- _Supplied data_
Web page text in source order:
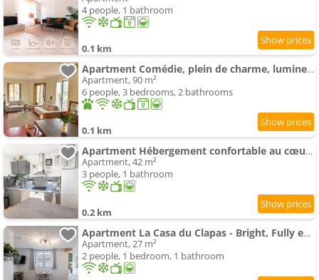
4 people, 1 bathroom
0.1 km
Apartment Comédie, plein de charme, lumineux, calme
Apartment, 90 m²
6 people, 3 bedrooms, 2 bathrooms
0.1 km
Apartment Hébergement confortable au cœur de Montpellier
Apartment, 42 m²
3 people, 1 bathroom
0.2 km
Apartment La Casa du Clapas - Bright, Fully equipped
Apartment, 27 m²
2 people, 1 bedroom, 1 bathroom
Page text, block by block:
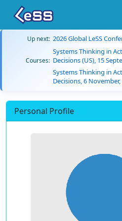
Up next: 2026 Global LeSS
Courses:
Systems Thinking in
Decisions (US), 15
Systems Thinking in
Decisions, 6
Personal Profile
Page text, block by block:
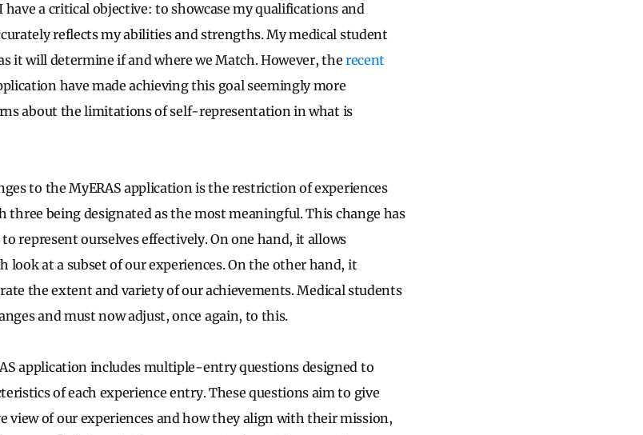
have a critical objective: to showcase my qualifications and
reflects my abilities and strengths. My medical student
it will determine if and where we Match. However, the recent
have made achieving this goal seemingly more
about the limitations of self-representation in what is
to the MyERAS application is the restriction of experiences
three being designated as the most meaningful. This change has
represent ourselves effectively. On one hand, it allows
look at a subset of our experiences. On the other hand, it
the extent and variety of our achievements. Medical students
and must now adjust, once again, to this.
application includes multiple-entry questions designed to
of each experience entry. These questions aim to give
view of our experiences and how they align with their mission,
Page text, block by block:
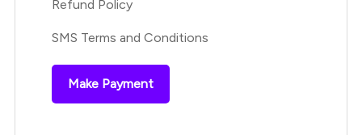
Refund Policy
SMS Terms and Conditions
Make Payment
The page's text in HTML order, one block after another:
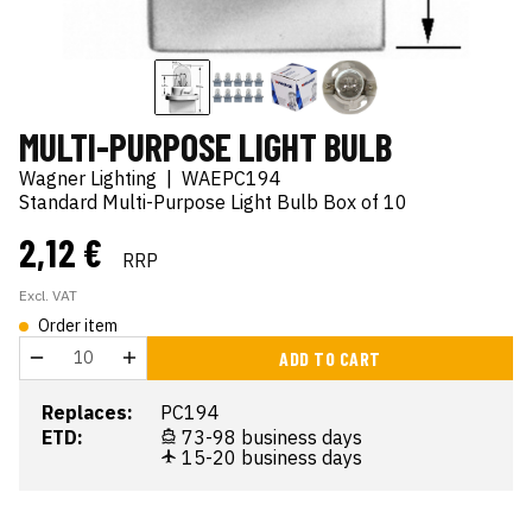
MULTI-PURPOSE LIGHT BULB
Wagner Lighting
WAEPC194
Standard Multi-Purpose Light Bulb Box of 10
2,12 € RRP
Excl. VAT
Order item
ADD TO CART
Replaces:
PC194
ETD:
73-98 business days
15-20 business days
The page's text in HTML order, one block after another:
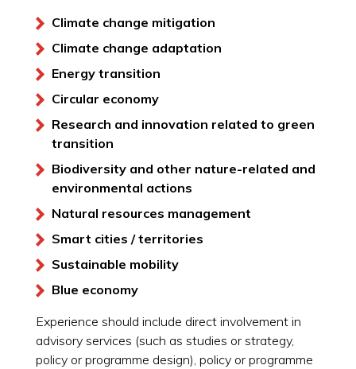
Climate change mitigation
Climate change adaptation
Energy transition
Circular economy
Research and innovation related to green
transition
Biodiversity and other nature-related and
environmental actions
Natural resources management
Smart cities / territories
Sustainable mobility
Blue economy
Experience should include direct involvement in
advisory services (such as studies or strategy,
policy or programme design), policy or programme
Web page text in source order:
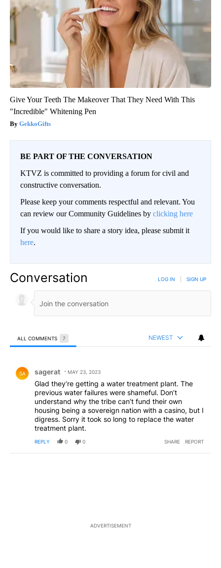
Give Your Teeth The Makeover That They Need With This
"Incredible" Whitening Pen
GekkoGifts
BE PART OF THE CONVERSATION
KTVZ is committed to providing a forum for civil and
constructive conversation.
Please keep your comments respectful and relevant. You
can review our Community Guidelines by clicking here
If you would like to share a story idea, please submit it
here.
Conversation LOG IN SIGN UP
ALL COMMENTS 7 NEWEST
SA sagerat MAY 23, 2023
Glad they’re getting a water treatment plant. The
previous water failures were shameful. Don’t
understand why the tribe can’t fund their own
housing being a sovereign nation with a casino, but I
digress. Sorry it took so long to replace the water
treatment plant.
REPLY 0 0 SHARE REPORT
ADVERTISEMENT
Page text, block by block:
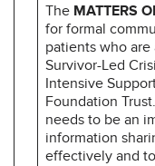
The MATTERS
for formal
patients who
Survivor-Led
Intensive
Foundation
needs to be an
information
effectively and
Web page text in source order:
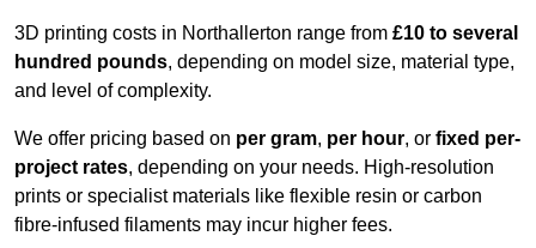
3D printing costs in Northallerton range from £10 to several
hundred pounds, depending on model size, material type,
and level of complexity.
We offer pricing based on per gram, per hour, or fixed per-
project rates, depending on your needs. High-resolution
prints or specialist materials like flexible resin or carbon
fibre-infused filaments may incur higher fees.
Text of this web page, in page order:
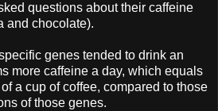
questions about their caffeine
and chocolate).
genes tended to drink an
more caffeine a day, which equals
a cup of coffee, compared to those
of those genes.
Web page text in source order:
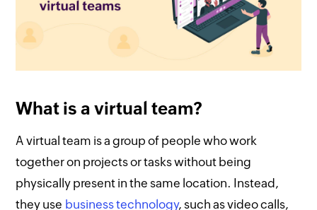
What is a virtual team?
A virtual team is a group of people who work
together on projects or tasks without being
physically present in the same location. Instead,
they use business technology, such as video calls,
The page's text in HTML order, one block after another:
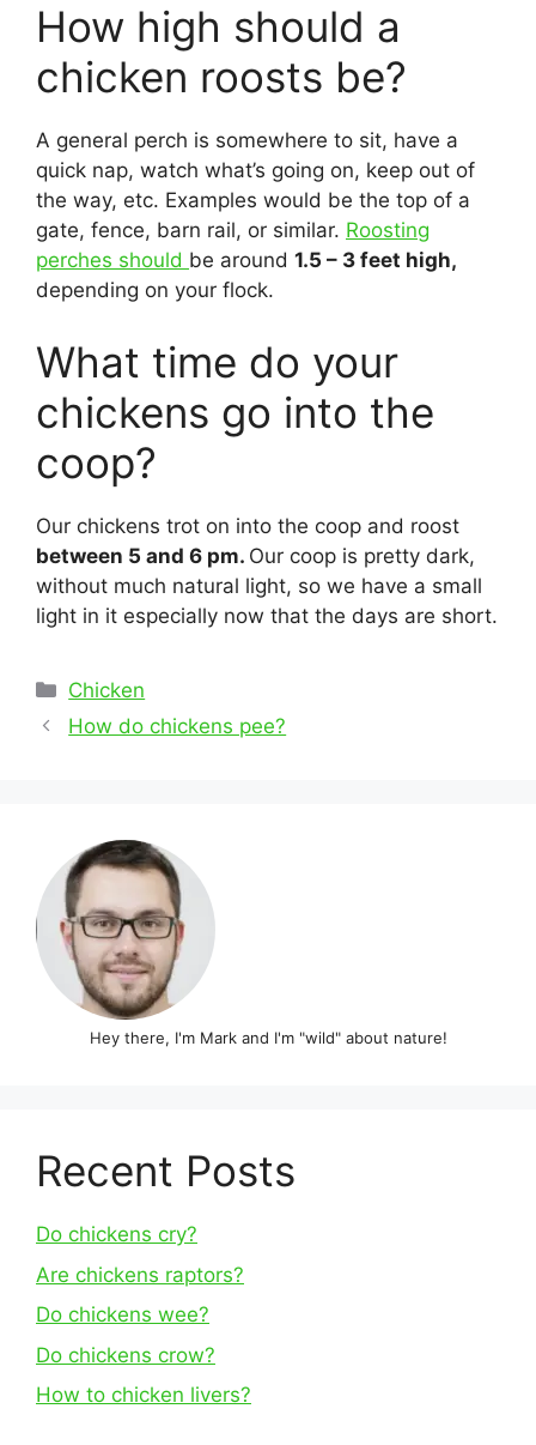
How high should a
chicken roosts be?
A general perch is somewhere to sit, have a
quick nap, watch what’s going on, keep out of
the way, etc. Examples would be the top of a
gate, fence, barn rail, or similar. Roosting
perches should be around 1.5 – 3 feet high,
depending on your flock.
What time do your
chickens go into the
coop?
Our chickens trot on into the coop and roost
between 5 and 6 pm. Our coop is pretty dark,
without much natural light, so we have a small
light in it especially now that the days are short.
Categories
Chicken
PostHow do chickens pee?
Hey there, I'm Mark and I'm "wild" about nature!
Recent Posts
Do chickens cry?
Are chickens raptors?
Do chickens wee?
Do chickens crow?
How to chicken livers?
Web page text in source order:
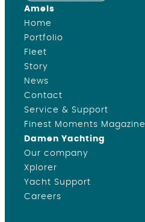
Amels
Home
Portfolio
Fleet
Story
News
Contact
Service & Support
Finest Moments Magazine
Damen Yachting
Our company
Xplorer
Yacht Support
Careers
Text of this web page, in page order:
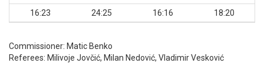
16:23
24:25 16:16 18:20
Commissioner: Matic Benko
Referees: Milivoje Jovčić, Milan Nedović, Vladimir Vesković
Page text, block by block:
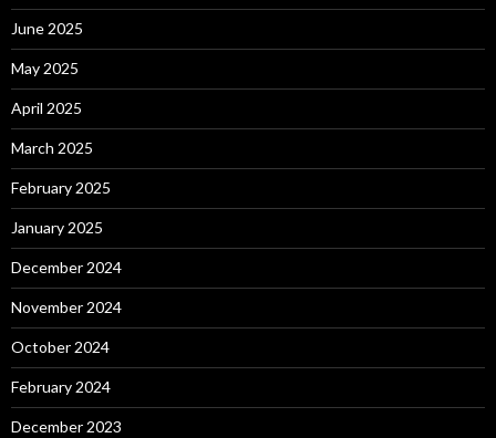
June 2025
May 2025
April 2025
March 2025
February 2025
January 2025
December 2024
November 2024
October 2024
February 2024
December 2023
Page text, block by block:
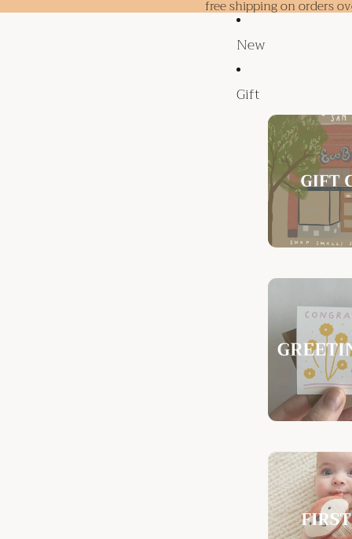
free shipping on orders
New
Gift
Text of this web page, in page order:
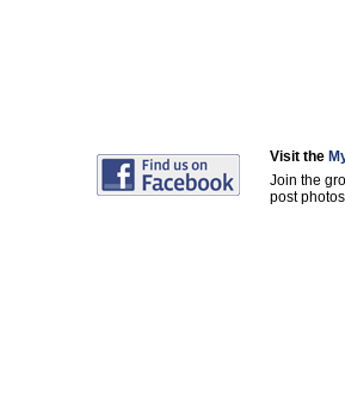
Visit the
Join the
post
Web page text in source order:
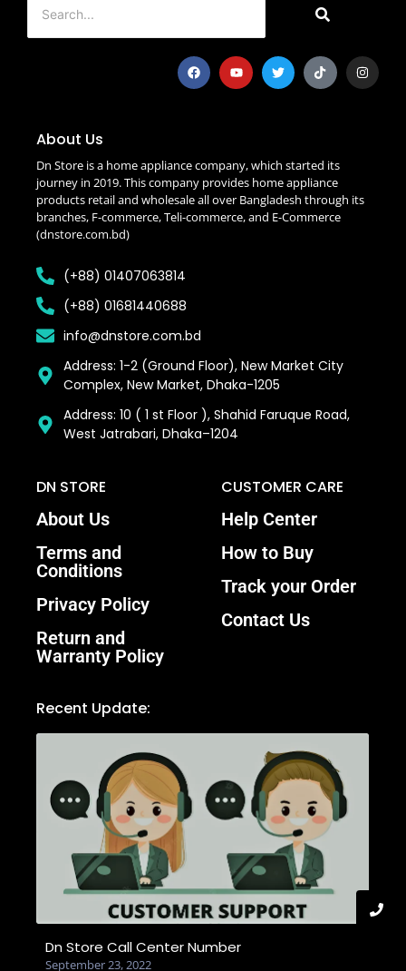
About Us
Dn Store is a home appliance company, which started its
journey in 2019. This company provides home appliance
products retail and wholesale all over Bangladesh through its
branches, F-commerce, Teli-commerce, and E-Commerce
(dnstore.com.bd)
(+88) 01407063814
(+88) 01681440688
info@dnstore.com.bd
Address: 1-2 (Ground Floor), New Market City
Complex, New Market, Dhaka-1205
Address: 10 ( 1 st Floor ), Shahid Faruque Road,
West Jatrabari, Dhaka–1204
DN STORE
About Us
Terms and
Conditions
Privacy Policy
Return and
Warranty Policy
CUSTOMER CARE
Help Center
How to Buy
Track your Order
Contact Us
Recent Update:
Dn Store Call Center Number
September 23, 2022
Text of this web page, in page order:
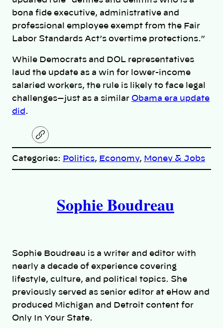
bona fide executive, administrative and
professional employee exempt from the Fair
Labor Standards Act’s overtime protections.”
While Democrats and DOL representatives
laud the update as a win for lower-income
salaried workers, the rule is likely to face legal
challenges—just as a similar Obama era update
did.
C
o
y
l
Categories: Politics, Economy, Money & Jobs
h
o
r
s
Sophie Boudreau
Sophie Boudreau is a writer and editor with
nearly a decade of experience covering
lifestyle, culture, and political topics. She
previously served as senior editor at eHow and
produced Michigan and Detroit content for
Only In Your State.
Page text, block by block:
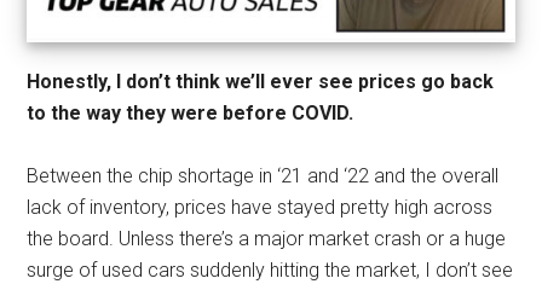
Honestly, I don’t think we’ll ever see prices go back
to the way they were before COVID.
Between the chip shortage in ‘21 and ‘22 and the overall
lack of inventory, prices have stayed pretty high across
the board. Unless there’s a major market crash or a huge
surge of used cars suddenly hitting the market, I don’t see
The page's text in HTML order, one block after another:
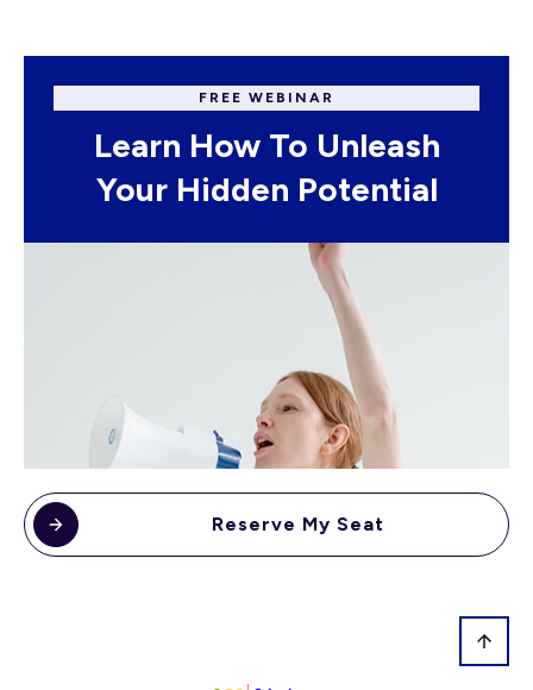
FREE WEBINAR
Learn How To Unleash
Your Hidden Potential
Reserve My Seat
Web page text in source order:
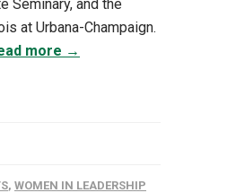
Seminary, and the
at Urbana-Champaign.
more →
, WOMEN IN LEADERSHIP

- _What to work on_
An exact copy is needed of the stretch above that opens with the line containing "If you would" and closes with the line containing "patients who"; the pictures are not part of it.

- _The completed task_
If you would like to share a story idea, please submit it
here.
Conversation LOG IN SIGN UP
ALL COMMENTS 7 NEWEST
SA sagerat MAY 23, 2023
Glad they’re getting a water treatment plant. The
previous water failures were shameful. Don’t
understand why the tribe can’t fund their own
housing being a sovereign nation with a casino, but I
digress. Sorry it took so long to replace the water
treatment plant.
REPLY 0 0 SHARE REPORT
ADVERTISEMENT
Page text, block by block:
The MATTERS
for formal
patients who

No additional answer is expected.